A Bigger Firm Will Purchase Canonical

This very much goes in tandem with the first prediction of Microsoft buying another open source firm. Although, it is unconfirmed, and we really do not know if Microsoft are going to buy Canonical (the company that made Ubuntu) in 2020. It looks almost certain to be sold this year to a big firm.

Mark Shuttleworth (the man in charge of canonical) has in the past years talked about preparing the company for the possibility of an IPO, with the company cutting a number of initiatives and internal products that were not cutting out as a success concerning business, including the Ubuntu Touch, Ubuntu Phone Hardware, Ubuntu TV, Ubuntu for Android, Unity, Upstart and Mir.

The company has focused more heavily on consumers of the Internet of things, cloud, and enterprise. These are parts with profitability and VC activity among the Linux firms.

It's a good question to ask who is buying the company? With IBM already purchasing Red Hat, you really can't bet against Microsoft on this one.

There Will Be a Lot More Linux Controversy

Controversies did not seem to turn away from Linux in 2018 and 2019, so, we do not expect that miraculously it goes away in 2020. As a matter of fact, it might be worse this year. Cultural differences and political affiliations will have people banned from events and projects, which in some cases might unable them get the best essay help that they direly need. Contributors will be forced to leave projects, killing the project. People will be ridiculed and shamed publicly for the political stance that they take. 2020 looks like a rocky year for all involved already.

Linus Torvalds Will Leave Linux

The creator and founder of Linux, Linus Torvalds is expected to retire from his duty at Linux kernel by the end of the year.

Towards 2018 ending, during the controversy that rocked Linux, Linus took some time off and appointed someone else that’s been working with him for years on the kernel to be in charge during his absence. It is unlikely that Linux's in-fighting and controversy. With a net worth estimated at $150 million and 50 years of age, Linus might just feel that the mess is not worth something he will want to deal with and decides to retire.

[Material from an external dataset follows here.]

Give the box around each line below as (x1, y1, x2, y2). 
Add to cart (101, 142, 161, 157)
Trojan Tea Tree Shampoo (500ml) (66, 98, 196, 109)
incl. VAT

He most likely would not want to risk damaging his reputation and soiling his legacy by continuing, especially at this time, when others in a similar position are constantly under attack to force them into resigning. Now just seem like the right time. His legacy is intact, his finances are robust, and he already has a successor groomed.

Tom Jager is professional blogger. He works at Awriter. He has degree in Law and English literature. Tom has written numerous articles/online journals.